Rusya’dan aldığımız S-400’e 2,5 milyar dolar ve ABD’den alacağımız Patriotlar için ise 3,5 milyar dolar ödedik. Toplamda 6 milyar dolar eder. Bu paraya büyükçe bir uzay üssü kurulurdu. Üstelik bunlardan birini alırsak, diğerini almamamız veya kullanmamamız gerekiyor. Şimdiden S-400’leri Hindistan’a verebileceğimiz ihtimalleri konuşuluyor. Zira ABD açıktan açığa “S-400 savunma sistemini alırsanız, bizim füzeleri alamazsanız veya alsanız da kullandırmayız” restinde bulunuyor. Bu arada Cumhurbaşkanı Erdoğan elini yükseltiyor ve adeta Trump’ı deli etmek istercesine (şimdiden F-35 savaş uçaklarını teslim etmemeyi gündemlerine aldılar), “belki S-400’den sonra S-500’e gireceğiz” açıklaması yapıyor. Kendisi sanki kışlık evin yanına bir de yazlık ev yatırımı yapıyormuş gibi konuşuyor, ne de olsa milletimizin parası çok. Türkiye ile ABD arasındaki dış ticaret hacmi 2018 yılının Kasım ayında 19 milyar dolar olarak gerçekleşti. Bu meblağın 11,4 milyar dolarını Türkiye’nin ABD’ye yaptığı ithalat, 7,6 milyar dolarını ise Türkiye’nin ABD’ye yaptığı ihracat oluşturuyor. Türkiye ihracatının 1,74 milyar dolarlık kısmını ise Genelleştirilmiş Tercihler Sistemi (GTS) üzerinden yapıyor. Şimdi ABD bu GTS’de kısıtlamaya gidiyor. İki ülkenin ticaret hacmi bakımından, Türkiye ABD için ilk 15’te bile yer almazken, ABD Türkiye için 3. sırada yer buluyor.

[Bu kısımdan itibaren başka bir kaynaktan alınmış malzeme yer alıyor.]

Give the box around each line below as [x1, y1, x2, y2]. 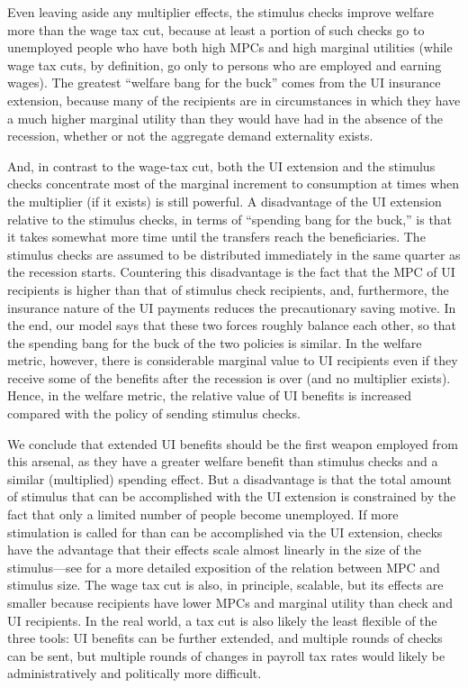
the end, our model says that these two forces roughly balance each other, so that [7, 316, 457, 335]
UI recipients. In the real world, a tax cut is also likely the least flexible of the [7, 610, 437, 629]
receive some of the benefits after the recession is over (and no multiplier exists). [7, 368, 451, 387]
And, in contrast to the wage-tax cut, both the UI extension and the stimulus [7, 156, 436, 175]
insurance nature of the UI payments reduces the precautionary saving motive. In [7, 298, 456, 316]
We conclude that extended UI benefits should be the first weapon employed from [7, 434, 458, 453]
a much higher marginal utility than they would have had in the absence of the [7, 108, 443, 127]
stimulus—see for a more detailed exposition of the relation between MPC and [7, 557, 440, 576]
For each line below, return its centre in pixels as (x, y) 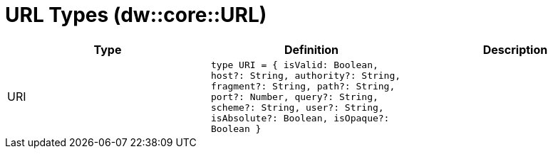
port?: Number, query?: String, (294, 97)
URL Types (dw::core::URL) (136, 15)
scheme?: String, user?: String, (297, 107)
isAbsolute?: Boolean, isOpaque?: (300, 118)
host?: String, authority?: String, (306, 75)
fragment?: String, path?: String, (303, 86)
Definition (311, 49)
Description (515, 49)
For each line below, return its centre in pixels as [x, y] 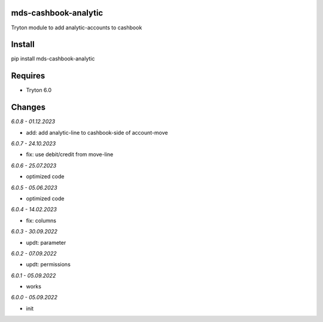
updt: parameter [46, 242]
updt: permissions [48, 265]
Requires [28, 76]
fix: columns [41, 220]
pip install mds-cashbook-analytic [53, 59]
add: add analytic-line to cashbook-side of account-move [97, 132]
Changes [28, 107]
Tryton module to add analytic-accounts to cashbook [77, 28]

Bir önceki yıl 2019’daki daralma beklentisini %0,4 olarak açıklayan OECD’nin yayınladığı en son raporuna göre, Türkiye’de 2019 yılında %1,8 oranında bir daralma bekleniyor ve büyümenin yeniden ancak 2020 yılında başlayabileceği öngörülüyor. Dünyanın en değerli 5 para birimi Kuveyt Dinarı, Bahreyn Dinarı, Umman Riyali, Ürdün Dinarı ve İngiliz Sterlini. Bizim yerli ve milli paramız ise son senelerde krizde debelenen ülkeleri bile çok geride bırakan bir performans sergiledi. Bu güzide memlekette “Beka endişesi” masalıyla bir milleti uyutanların en başında Devlet Bahçeli geliyor. Oysa aynı Bahçeli daha dört sene önce şu sözleri de söyleyebilmişti; “Bugün Türkiye’de kutuplaşma var. Bugün Türkiye’nin en önemli meselesi bu sosyal yarılmadır. Bu ayrışma, tam manasıyla bir felakete dönüşmüştür. Yeniden kaynaşmanın sağlanması nesiller alacaktır. Toplumsal yarılma en önemli mesele. Kaynaşma, kucaklaşma sağlanmalı...”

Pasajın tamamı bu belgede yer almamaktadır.